On December 19, 2012, as approved by the Human Resources and Compensation Committee of our Board of Directors ("HRCC"), one of our wholly-owned subsidiaries, Mondelez Global LLC ("MG"), entered into an Agreement Upon Retirement and General Release (the "Agreement") with Mr. Khosla to provide him with additional benefits following his retirement on March 31, 2013. We do not typically provide additional benefits to similarly situated retiring employees. The additional benefits are consideration for Mr. Khosla's agreement to the following restrictive covenants: (i) that he will not, without our prior written approval, work for, or provide services, directly or indirectly, to specified competitors; (ii) that he will not solicit our employees to work for another entity; and (iii) that Mr. Khosla will maintain the confidentiality of our proprietary information, will not disparage or discredit us or any of our affiliates and will provide a general release of any claims arising out of his employment. Mr.
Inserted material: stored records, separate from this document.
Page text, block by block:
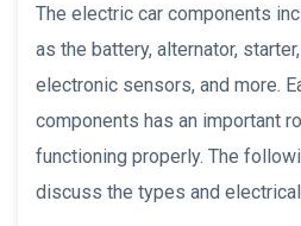
The electric car components
as the battery, alternator,
electronic sensors, and more.
components has an important
functioning properly. The
discuss the types and
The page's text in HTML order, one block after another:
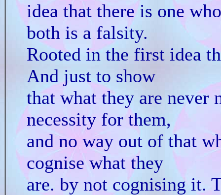
idea that there is one
both is a falsity.
Rooted in the first idea
And just to show
that what they are never
necessity for them,
and no way out of that
cognise what they
are. by not cognising it.

Khosla will receive a pro-rata 2013 Management Incentive Plan payment for the period from January 1, 2013 through March 31, 2013, based upon his individual target and the actual 2013 business unit rating. With regard to performance shares awarded under the Long-Term Incentive Plan (LTIP), based upon the respective actual ratings determined by the HRCC, Mr. Khosla's target performance shares will be adjusted to equal two-thirds of the original target shares granted for the 2011 - 2013 LTIP, and one-third of the original target shares granted for the 2012 - 2014 LTIP. Under the terms of the 2005 Mondelez International Amended and Restated Performance Incentive, Mr. Khosla's unvested Mondelez International restricted stock awards, which were granted in 2011 and 2012, will be forfeited upon his retirement. However, if Mr. Khosla complies with all of the restricted covenants in the Agreement, the forfeited restricted stock awards will be replaced with the equivalent value of deferred stock award units that vest in accordance with a specified vesting schedule. The vesting of restricted stock awarded in 2011 and 2012 by Kraft Foods Group, Inc. will be accelerated to March 31, 2013, Mr. Khosla's last day of work.
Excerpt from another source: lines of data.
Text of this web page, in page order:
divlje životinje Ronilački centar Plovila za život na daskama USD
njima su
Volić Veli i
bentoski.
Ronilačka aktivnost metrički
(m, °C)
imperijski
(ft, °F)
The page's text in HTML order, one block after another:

On December 19, 2012, MG also entered into a Consulting Agreement with Mr. Khosla. Under the Consulting Agreement, Mr. Khosla will provide consulting services in the leadership development arena from April 1, 2013 to December 31, 2013. For 25 days of consulting services, we agree to pay a monthly retainer of $13,888.89 from April, 2013 to December 2013. To the extent that Mr. Khosla provides consulting services in excess of 25 days, we will pay him a daily rate of $5,000.00. During the term of the Consulting Agreement, we will reimburse Mr. Khosla for any reasonable expenses, connected with his consulting services.
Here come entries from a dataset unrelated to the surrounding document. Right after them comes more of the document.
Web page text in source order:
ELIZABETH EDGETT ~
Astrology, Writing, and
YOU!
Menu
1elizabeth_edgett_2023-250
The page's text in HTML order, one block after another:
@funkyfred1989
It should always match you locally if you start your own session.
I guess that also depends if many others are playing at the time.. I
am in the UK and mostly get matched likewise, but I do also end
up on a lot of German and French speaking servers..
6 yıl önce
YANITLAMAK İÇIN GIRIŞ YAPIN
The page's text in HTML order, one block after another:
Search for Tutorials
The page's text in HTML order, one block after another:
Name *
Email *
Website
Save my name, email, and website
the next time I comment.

The forgoing descriptions of the Agreement and the Consulting Agreement are qualified in their entirety by reference to the complete terms and conditions of the agreements filed as Exhibits 10.1 and 10.2 to this Current Report on Form 8-K.
Item 9.01. Financial Statements and Exhibits
Please see Exhibit Index.
Pursuant to the requirements of the Securities Exchange Act of 1934, the registrant has duly caused this report to be signed on its behalf by the undersigned hereunto duly authorized.